(Given information Opens)

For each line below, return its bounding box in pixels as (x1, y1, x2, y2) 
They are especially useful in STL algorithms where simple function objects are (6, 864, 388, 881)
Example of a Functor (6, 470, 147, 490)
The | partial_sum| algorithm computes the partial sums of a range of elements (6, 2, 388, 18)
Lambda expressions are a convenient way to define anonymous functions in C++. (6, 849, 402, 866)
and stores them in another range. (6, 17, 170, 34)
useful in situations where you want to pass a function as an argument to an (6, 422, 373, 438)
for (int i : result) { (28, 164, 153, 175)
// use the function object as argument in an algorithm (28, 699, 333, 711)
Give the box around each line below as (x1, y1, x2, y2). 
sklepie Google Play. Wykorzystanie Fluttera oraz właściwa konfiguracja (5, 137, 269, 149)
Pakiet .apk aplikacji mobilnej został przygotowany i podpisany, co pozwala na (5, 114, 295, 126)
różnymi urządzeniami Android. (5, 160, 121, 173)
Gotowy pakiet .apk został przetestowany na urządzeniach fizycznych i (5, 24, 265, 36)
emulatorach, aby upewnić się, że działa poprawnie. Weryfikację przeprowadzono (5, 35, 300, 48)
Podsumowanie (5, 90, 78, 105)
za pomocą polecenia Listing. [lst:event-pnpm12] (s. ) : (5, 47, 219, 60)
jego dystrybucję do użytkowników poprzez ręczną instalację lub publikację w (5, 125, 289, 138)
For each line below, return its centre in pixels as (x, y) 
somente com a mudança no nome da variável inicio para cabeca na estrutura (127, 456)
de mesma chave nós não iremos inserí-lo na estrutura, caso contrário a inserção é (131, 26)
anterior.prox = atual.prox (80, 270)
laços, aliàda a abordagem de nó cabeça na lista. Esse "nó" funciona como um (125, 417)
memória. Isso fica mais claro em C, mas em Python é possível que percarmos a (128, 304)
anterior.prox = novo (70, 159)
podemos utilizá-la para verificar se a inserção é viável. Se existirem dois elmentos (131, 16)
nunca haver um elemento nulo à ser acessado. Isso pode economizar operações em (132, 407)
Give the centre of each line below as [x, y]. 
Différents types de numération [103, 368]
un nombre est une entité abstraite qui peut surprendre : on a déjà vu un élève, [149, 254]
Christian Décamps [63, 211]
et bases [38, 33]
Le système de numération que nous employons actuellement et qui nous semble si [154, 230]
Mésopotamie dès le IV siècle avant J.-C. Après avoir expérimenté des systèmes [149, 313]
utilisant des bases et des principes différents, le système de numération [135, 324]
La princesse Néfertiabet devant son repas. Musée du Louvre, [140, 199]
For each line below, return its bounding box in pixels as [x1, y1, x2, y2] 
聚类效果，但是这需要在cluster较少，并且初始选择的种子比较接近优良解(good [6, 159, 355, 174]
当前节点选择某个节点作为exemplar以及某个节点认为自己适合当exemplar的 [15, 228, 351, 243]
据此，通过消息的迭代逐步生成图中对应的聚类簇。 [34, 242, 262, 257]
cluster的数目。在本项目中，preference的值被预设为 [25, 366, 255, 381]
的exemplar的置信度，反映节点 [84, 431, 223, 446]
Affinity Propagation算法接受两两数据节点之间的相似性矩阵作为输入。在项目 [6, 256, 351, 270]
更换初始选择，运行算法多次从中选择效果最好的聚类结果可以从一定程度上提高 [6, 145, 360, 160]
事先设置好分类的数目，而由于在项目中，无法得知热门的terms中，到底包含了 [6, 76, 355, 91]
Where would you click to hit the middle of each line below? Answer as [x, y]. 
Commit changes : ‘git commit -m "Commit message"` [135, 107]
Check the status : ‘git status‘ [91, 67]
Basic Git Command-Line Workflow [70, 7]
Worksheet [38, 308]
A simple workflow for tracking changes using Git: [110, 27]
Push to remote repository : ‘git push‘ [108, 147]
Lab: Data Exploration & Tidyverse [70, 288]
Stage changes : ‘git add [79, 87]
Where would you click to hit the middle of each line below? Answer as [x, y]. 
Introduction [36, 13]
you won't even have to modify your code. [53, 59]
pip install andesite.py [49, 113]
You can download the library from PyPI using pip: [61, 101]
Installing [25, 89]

(Given information Closes)
(Given information Opens)

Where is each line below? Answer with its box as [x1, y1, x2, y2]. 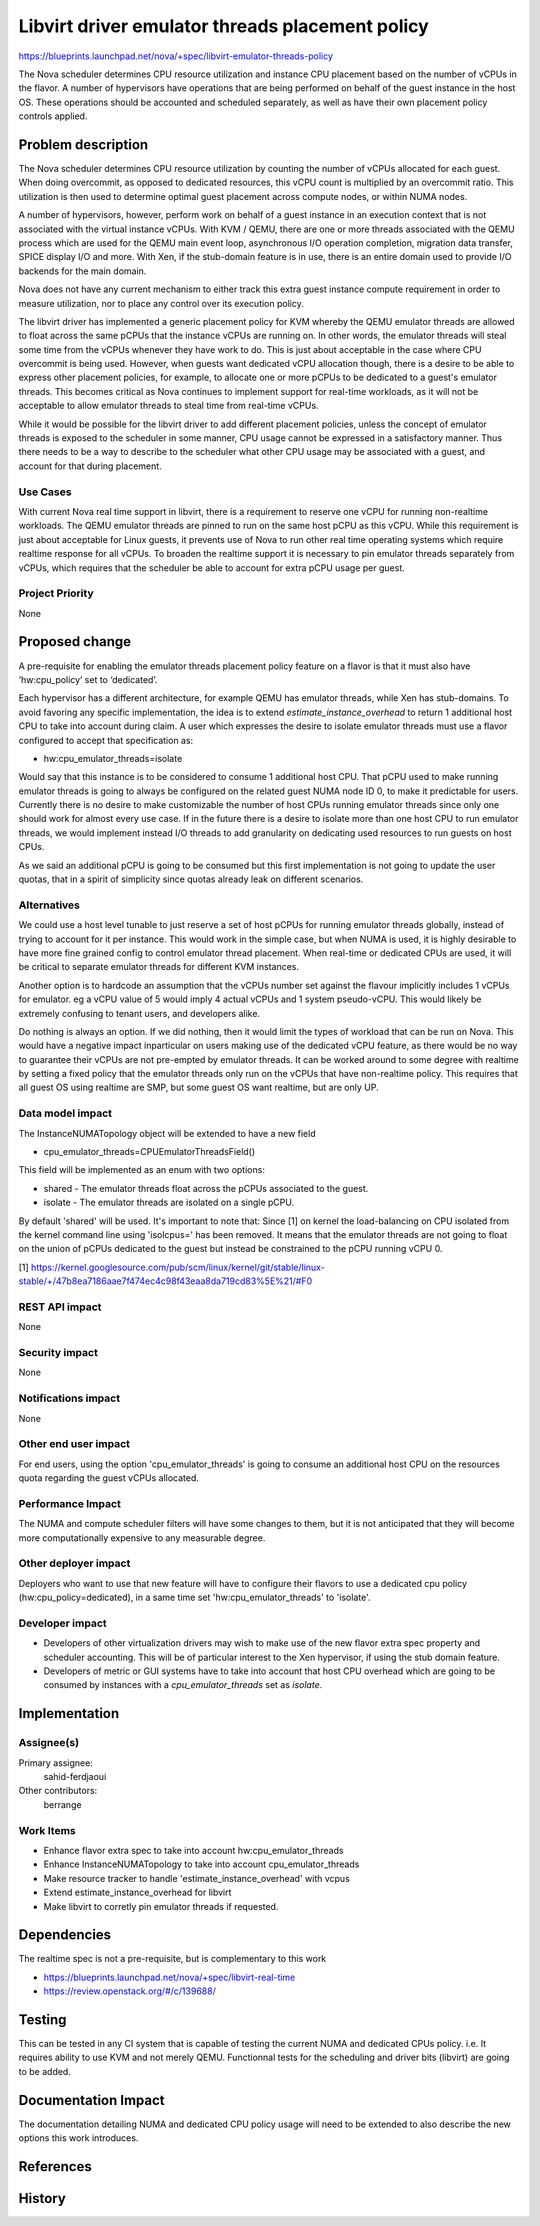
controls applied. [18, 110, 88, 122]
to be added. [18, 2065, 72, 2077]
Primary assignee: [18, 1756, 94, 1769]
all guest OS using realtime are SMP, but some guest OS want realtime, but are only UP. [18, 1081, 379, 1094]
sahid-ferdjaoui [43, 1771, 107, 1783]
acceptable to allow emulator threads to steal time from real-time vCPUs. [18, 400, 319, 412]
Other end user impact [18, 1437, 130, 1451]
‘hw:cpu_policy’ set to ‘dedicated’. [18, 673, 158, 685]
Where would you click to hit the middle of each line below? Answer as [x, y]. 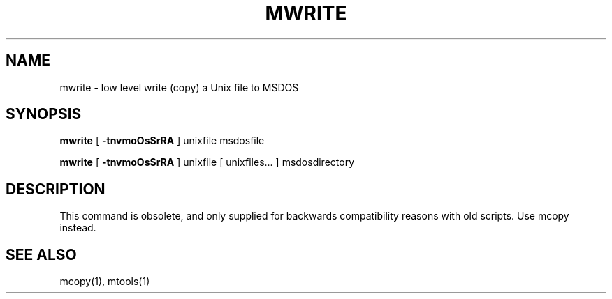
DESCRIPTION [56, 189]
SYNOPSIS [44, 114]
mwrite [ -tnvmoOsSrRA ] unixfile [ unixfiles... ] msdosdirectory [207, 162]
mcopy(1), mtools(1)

(Given information Closes)

Your objective: Beginning with the line above that contains "DESCRIPTION [56, 189]", copy each line exactly up to and including the line that contains "mcopy(1), mtools(1)", and go no further.

Solution:
DESCRIPTION [56, 189]
SYNOPSIS [44, 114]
mwrite [ -tnvmoOsSrRA ] unixfile [ unixfiles... ] msdosdirectory [207, 162]
mcopy(1), mtools(1)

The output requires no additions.